Freekeh is an ancient grain, and has been enjoyed for centuries in countries such as Syria, Lebanon, Jordan and Egypt. Freekeh (pronounced "free-kah") is gaining popularity in American kitchens, and it too has noted health benefits. It has four times the fiber of brown rice, which helps keep blood sugar low, and it has powerful vision protectors, compared to other grains. It's also known to help increase healthy bacteria in the digestive tract. It compares well to other healthy grains such as quinoa and farro.
Freekeh is made from young wheat, typically durum, that is harvested while still green. It's put through a roasting and rubbing process during production. It has a smoky, nutty flavor and a firm, chewy texture similar to bulgur. This is the way it's produced.
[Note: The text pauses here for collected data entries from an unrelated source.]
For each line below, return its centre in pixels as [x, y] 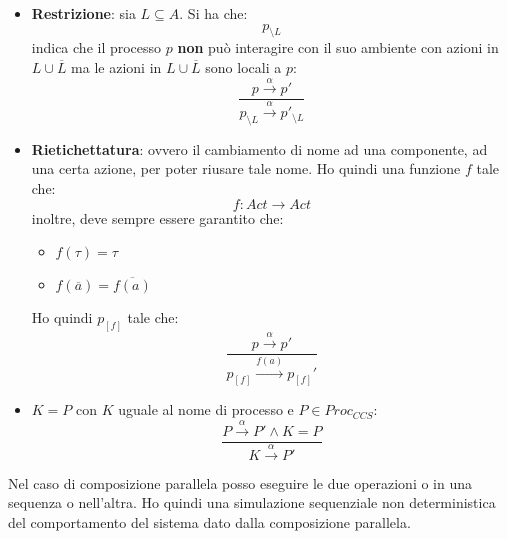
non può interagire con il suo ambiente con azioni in [338, 47]
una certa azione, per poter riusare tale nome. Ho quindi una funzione [246, 168]
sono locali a [243, 66]
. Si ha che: [213, 13]
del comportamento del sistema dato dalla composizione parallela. [209, 521]
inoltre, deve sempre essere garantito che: [157, 217]
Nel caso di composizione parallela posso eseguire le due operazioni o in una [240, 482]
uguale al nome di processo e [206, 409]
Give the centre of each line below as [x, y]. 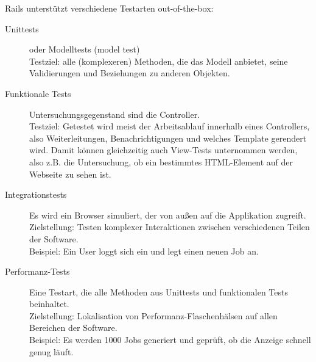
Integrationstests [36, 194]
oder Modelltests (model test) [85, 49]
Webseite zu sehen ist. [70, 174]
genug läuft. [51, 351]
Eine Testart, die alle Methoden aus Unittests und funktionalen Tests [159, 291]
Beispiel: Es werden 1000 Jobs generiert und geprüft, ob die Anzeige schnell [170, 340]
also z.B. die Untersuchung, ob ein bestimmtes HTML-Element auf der [161, 161]
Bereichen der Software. [73, 328]
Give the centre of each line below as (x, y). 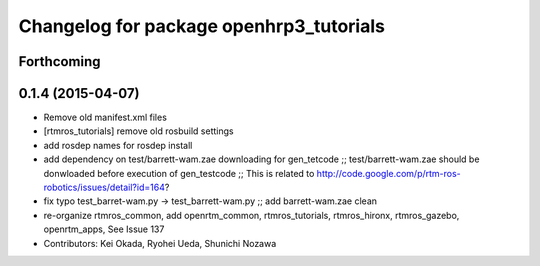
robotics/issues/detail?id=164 (104, 187)
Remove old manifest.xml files (105, 117)
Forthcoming (59, 61)
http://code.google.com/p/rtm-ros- (389, 173)
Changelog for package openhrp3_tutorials (201, 26)
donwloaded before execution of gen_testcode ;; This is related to (179, 173)
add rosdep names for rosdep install (118, 145)
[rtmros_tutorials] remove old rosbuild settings (138, 131)
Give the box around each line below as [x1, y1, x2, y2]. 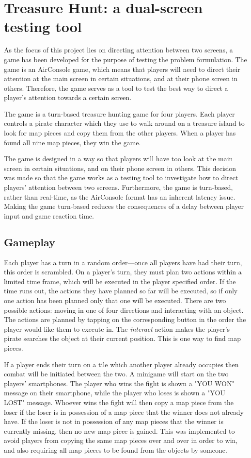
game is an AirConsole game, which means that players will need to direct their [4, 64, 240, 74]
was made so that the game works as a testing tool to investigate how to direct [4, 172, 238, 183]
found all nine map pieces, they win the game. [4, 137, 141, 147]
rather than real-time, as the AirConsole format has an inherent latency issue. [4, 191, 235, 202]
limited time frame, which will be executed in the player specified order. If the [4, 276, 236, 286]
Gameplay [4, 234, 55, 249]
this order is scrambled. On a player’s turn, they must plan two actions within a [4, 267, 242, 277]
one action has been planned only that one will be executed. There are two [4, 295, 226, 305]
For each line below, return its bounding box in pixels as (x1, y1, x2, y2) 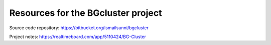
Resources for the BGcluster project (9, 7, 162, 18)
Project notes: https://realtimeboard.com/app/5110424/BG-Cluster (9, 34, 147, 40)
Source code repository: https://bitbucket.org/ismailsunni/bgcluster (9, 25, 149, 31)
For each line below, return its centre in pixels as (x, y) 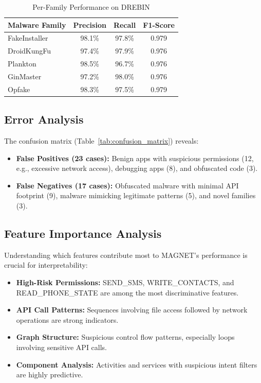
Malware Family (37, 24)
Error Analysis (44, 119)
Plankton (22, 64)
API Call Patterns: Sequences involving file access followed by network (132, 310)
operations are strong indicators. (67, 319)
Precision (90, 24)
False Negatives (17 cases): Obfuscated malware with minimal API (127, 185)
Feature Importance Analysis (83, 233)
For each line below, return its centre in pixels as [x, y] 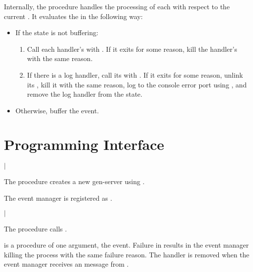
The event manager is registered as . [58, 198]
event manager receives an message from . [66, 264]
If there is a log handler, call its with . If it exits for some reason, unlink [135, 74]
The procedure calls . [35, 228]
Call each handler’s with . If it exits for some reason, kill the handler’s [132, 49]
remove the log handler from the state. [85, 94]
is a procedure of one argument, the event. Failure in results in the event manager [126, 245]
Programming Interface [84, 144]
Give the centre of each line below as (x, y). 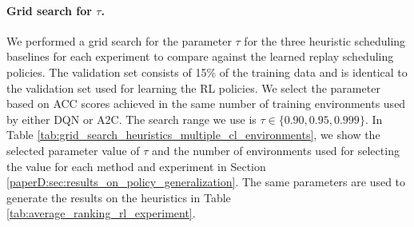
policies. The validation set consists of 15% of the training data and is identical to (207, 72)
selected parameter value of (73, 150)
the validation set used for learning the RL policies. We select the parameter (193, 88)
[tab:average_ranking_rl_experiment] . (101, 213)
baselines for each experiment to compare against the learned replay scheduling (200, 56)
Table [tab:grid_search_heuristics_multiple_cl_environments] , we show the (193, 135)
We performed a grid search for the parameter (119, 40)
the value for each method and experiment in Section (136, 166)
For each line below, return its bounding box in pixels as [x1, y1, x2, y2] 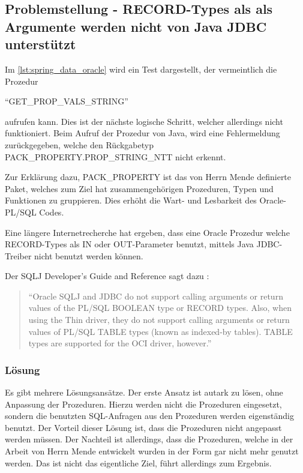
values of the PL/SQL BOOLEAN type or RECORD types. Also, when [28, 301, 292, 314]
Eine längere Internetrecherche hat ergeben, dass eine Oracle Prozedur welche [5, 226, 290, 238]
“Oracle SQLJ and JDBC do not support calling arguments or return [28, 289, 283, 302]
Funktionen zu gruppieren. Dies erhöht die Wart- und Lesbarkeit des [5, 194, 257, 206]
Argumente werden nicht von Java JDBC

If that doesn't scare you away, you'll find Freekeh to be versatile and easy to work with in the kitchen. It cooks in 20 minutes and can easily be substituted for rice. It can be eaten as a cereal, in the form of puddings, in soups, casseroles or even enjoyed as a pilaf/side dish. 
Here's some more background, and a cooking demo.
This isn't a Middle Eastern dish, but it does incorporate Freekeh into a healthy recipe.
Kale and Freekeh Soup
1 cup wholegrain freekeh, cooked until tender
1 Tablespoon extra-virgin olive oil
1 yellow onion, finely chopped
2-3 garlic cloves, finely chopped
3 carrots, chopped
1 bunch kale, chopped and deveined
2 quarts of vegetable stock
salt and pepper to taste
- Heat oil in a large pot, add onion, garlic and carrots and cook for a few minutes.
- Add kale and vegetable stock (start with 2 litres, add more if necessary) and bring to a boil.
- Simmer for about 20 minutes or until the vegetables are tender.
- Finally, add cooked freekeh to the soup and season with salt and pepper.